Several other studies [17] [18] found insignificant evidence between beta and average returns. [18] even concluded that the CAPM model does not describe the last 50 years of average stock returns. They investigated several market variables’ ability to explain the cross-sectional return of stocks. The market value of equity and ratio of book value to the market value of equity evolved to have the most significant effect on return. This result was countered by others, which argue that in the model specified by [18] , beta measures were mis-specified. [16] found significant size effect and in contrast to [18] ; they found that beta could significantly explain the cross-sectional returns.

Another set of studies tried to establish a relationship between return and beta using a conditional relationship. [19] argued that if realized market return is above the risk-free rate, portfolio betas should be positively related, however, when the realized market return is less than the risk-free interest rate, beta and return should be inversely related.

In order to address the situation when realized excess returns are not always positive, [19] argued that while CAPM model postulated a positive relationship between beta and expected returns, the empirical investigation of [18] used realized returns instead of expected returns. Working on the US market data, they found a significant relationship between conditional beta and returns.
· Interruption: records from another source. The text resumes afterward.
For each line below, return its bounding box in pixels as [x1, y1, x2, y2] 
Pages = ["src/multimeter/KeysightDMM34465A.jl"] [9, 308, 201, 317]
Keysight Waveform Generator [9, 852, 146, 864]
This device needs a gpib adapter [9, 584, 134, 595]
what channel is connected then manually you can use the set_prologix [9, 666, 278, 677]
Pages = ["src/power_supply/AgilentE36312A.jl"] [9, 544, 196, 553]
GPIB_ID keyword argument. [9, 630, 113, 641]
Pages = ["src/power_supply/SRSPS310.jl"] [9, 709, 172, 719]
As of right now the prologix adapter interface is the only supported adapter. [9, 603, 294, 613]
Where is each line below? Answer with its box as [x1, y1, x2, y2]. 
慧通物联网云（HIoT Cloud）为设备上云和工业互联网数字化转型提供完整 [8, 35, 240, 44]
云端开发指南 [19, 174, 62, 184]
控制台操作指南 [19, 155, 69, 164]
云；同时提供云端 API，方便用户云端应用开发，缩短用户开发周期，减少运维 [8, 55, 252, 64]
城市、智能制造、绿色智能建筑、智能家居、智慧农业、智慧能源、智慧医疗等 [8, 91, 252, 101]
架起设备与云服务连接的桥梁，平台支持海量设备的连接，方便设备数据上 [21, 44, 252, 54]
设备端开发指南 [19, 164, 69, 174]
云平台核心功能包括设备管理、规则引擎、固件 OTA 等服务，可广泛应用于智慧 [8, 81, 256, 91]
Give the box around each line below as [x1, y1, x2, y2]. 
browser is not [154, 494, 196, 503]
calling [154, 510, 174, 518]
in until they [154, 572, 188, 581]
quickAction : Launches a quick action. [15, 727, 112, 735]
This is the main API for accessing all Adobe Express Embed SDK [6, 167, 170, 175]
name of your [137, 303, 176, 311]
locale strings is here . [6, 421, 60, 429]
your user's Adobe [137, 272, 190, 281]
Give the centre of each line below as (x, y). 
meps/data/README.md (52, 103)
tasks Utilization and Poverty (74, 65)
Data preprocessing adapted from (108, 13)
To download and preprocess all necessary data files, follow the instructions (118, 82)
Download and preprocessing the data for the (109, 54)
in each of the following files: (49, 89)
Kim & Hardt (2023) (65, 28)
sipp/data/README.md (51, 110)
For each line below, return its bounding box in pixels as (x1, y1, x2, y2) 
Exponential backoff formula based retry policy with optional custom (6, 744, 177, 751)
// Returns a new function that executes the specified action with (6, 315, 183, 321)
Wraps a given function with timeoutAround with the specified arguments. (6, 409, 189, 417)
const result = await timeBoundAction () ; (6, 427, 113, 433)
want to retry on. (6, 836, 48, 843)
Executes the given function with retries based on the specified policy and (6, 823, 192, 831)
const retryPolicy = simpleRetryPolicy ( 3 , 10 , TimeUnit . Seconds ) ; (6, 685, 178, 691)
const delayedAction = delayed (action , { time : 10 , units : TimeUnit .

In a more recent attempt, [20] tested the modified CAPM proposed by [19] in eleven emerging markets and found corroborative evidence supporting a positive estimated risk premium in up-market conditions and a negative estimated risk premium in down-market conditions.

Segmenting the Market into Different Phases

In the absence of any sacrosanct definition for defining up and down market conditions, [13] segregated sampled periods into two mutually exclusive and exhaustive series by placing months in which ${r}_{mt}$ was non-negative as up months and conversely, when ${r}_{mt}$ was negative was categorised as down months. This classification ignored market trends and return of each month was considered independent of past months return. In another classification, they segregated months as substantially up or down months, where market returns were divided into three categories. When returns of the market are greater than 0.5 times of its standard deviation, that month was categorised as substantially up months and similarly, a month was categorised as substantially down months, when the market return was less than 0.5 times of standard deviation. Months when movements were in ±0.5 standard deviation were considered normal months.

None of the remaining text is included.